Select JSESSIONID as persistence session identifier for Tomcat and Jboss and SessionID for IIS, then click on Modify.
Now, under the same farm we’ve’ to add 2 more services in the same way than app1 for app2 and app3, including the persistence cookie for JBoss (the default is called JSESSIONID) and IIS (the default cookie for ASP.NET is ASPXAUTH), respectively but you can use the cookie required by the application. Every service in the farm have their own backends that could be shared between farms or farms services.
Note that, the order of the services are important to match the correct URL pattern.
Finally, we must apply the changes by restarting the farm.
Congratulations! you have configured your application servers in high availability. You can access it by typing http://[VIRTUAL_IP]:[PORT]/[YOUR_SERVICE] (in our example http://192.168.56.200/app1, http://192.168.56.200/app2 or http://192.168.56.200/app3).
Step 4: Advanced checking
We will now set up the farm guardian in order to perform advanced health checks to the backends ensuring that they’re up, running and the correct behavior of the application, not just a TCP port check. Please locate the Farm Guardian within your Service we have set up in step 3. Click on Use FarmGuardian to check Backend Servers, you can also modify the time between check and finally, in the Command to check textbox, type the following command.
check_http -I HOST -w 10 -c 10 -t 10 -e 200 -p PORT -s '</html>'
Finally, click on Modify.
The command check_http tests HTTP connections with the specified host. In our case, we are using the following options:
-I HOST: The token HOST will be replaced by the backend IP address defined.

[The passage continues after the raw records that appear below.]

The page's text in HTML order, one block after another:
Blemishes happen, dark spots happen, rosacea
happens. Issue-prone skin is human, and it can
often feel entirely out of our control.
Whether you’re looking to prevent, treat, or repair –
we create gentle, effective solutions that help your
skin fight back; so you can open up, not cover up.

-w 10: response time to result in warning status: 10 seconds
-c 10: response time to critical status: 10 seconds
-t 10: 10 seconds before connection times out
-e 200: expects the string 200 in the status of the server response
-p PORT: The token PORT will be replaced by the backend port defined.
-s ‘</html>’: string to expect in content is ‘</html>’

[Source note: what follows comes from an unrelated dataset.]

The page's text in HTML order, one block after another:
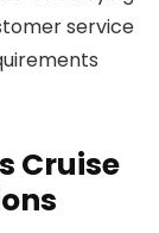
service
Cruise
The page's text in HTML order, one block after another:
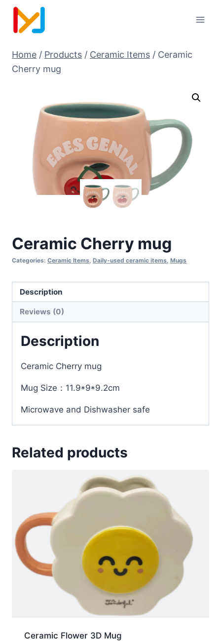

So what this command will do is basically check that we get a 200 OK response, and that the response command contains the string ‘</html>’. We select this string because it is at the end of the response, this way we can guarantee that we get a full answer from the backends.
Step 5: High security
Secure communications can be easily set up with Zevenet Load Balancer, so the next step is to enable the HTTPS listener: On the Edit farm global parameters screen, please change the farm listener from HTTP to HTTPS and the Virtual Port to 443.

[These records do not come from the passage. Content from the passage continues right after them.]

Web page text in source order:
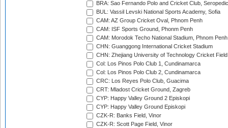
BRA: Sao Fernando Polo and Cricket Club,
BUL: Vassil Levski National Sports Academy, Sofia
CAM: AZ Group Cricket Oval, Phnom Penh
CAM: ISF Sports Ground, Phonm Penh
CAM: Morodok Techo National Stadium, Phnom Penh
CHN: Guanggong International Cricket Stadium
CHN: Zhejiang University of Technology Cricket
Col: Los Pinos Polo Club 1, Cundinamarca
Col: Los Pinos Polo Club 2, Cundinamarca
CRC: Los Reyes Polo Club, Guacima
CRT: Mladost Cricket Ground, Zagreb
CYP: Happy Valley Ground 2 Episkopi
CYP: Happy Valley Ground Episkopi
CZK-R: Banks Field, Vinor
CZK-R: Scott Page Field, Vinor
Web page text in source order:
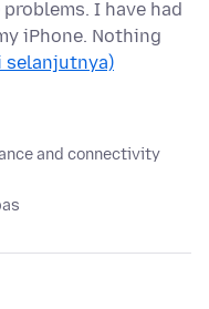
I have had
iPhone. Nothing
selanjutnya)
and connectivity
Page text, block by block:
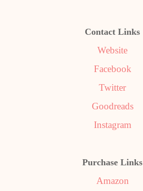
Contact Links
Website
Facebook
Twitter
Goodreads
Instagram
Purchase Links
Amazon
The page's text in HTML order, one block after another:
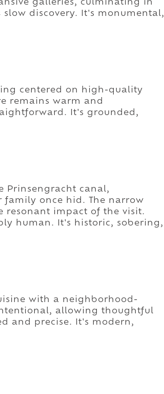
galleries, culminating in
slow discovery. It's monumental,
centered on high-quality
remains warm and
It's grounded,
Prinsengracht canal,
family once hid. The narrow
resonant impact of the visit.
human. It's historic, sobering,
with a neighborhood-
allowing thoughtful
and precise. It's modern,
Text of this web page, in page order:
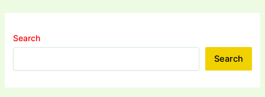
Search
Search
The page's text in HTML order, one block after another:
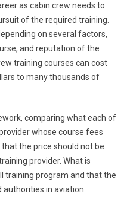
as cabin crew needs to
of the required training.
on several factors,
and reputation of the
training courses can cost
to many thousands of
comparing what each of
whose course fees
the price should not be
provider. What is
training program and that the
in aviation.

Now, the services can be accessed by typing https://[Your_virtual_ip]/[yourappservice] in your browser.
Secure communications are now running, but we can go further by configuring the HTTPS parameters: within the farm global parameters, locate the HTTPS Settings section. We can change the Ciphers to HIGH Security.
The ciphers field is used to build a list of ciphers accepted by SSL connections in order to harden the SSL connection. By selecting HIGH security, we will set by default the ciphers.
Another option is the HTTPS certificates available: a list of certificates will be shown to be selected for the current farm (only for HTTP farms, which is our case). We can select one from the list and click on Add. Finally, click on Modify and restart the farm in order to apply changes.
For further information, please see HTTP profile farms.
HTTPS can also be enabled in your application servers, if this is the case, your must enable the option HTTPS backends.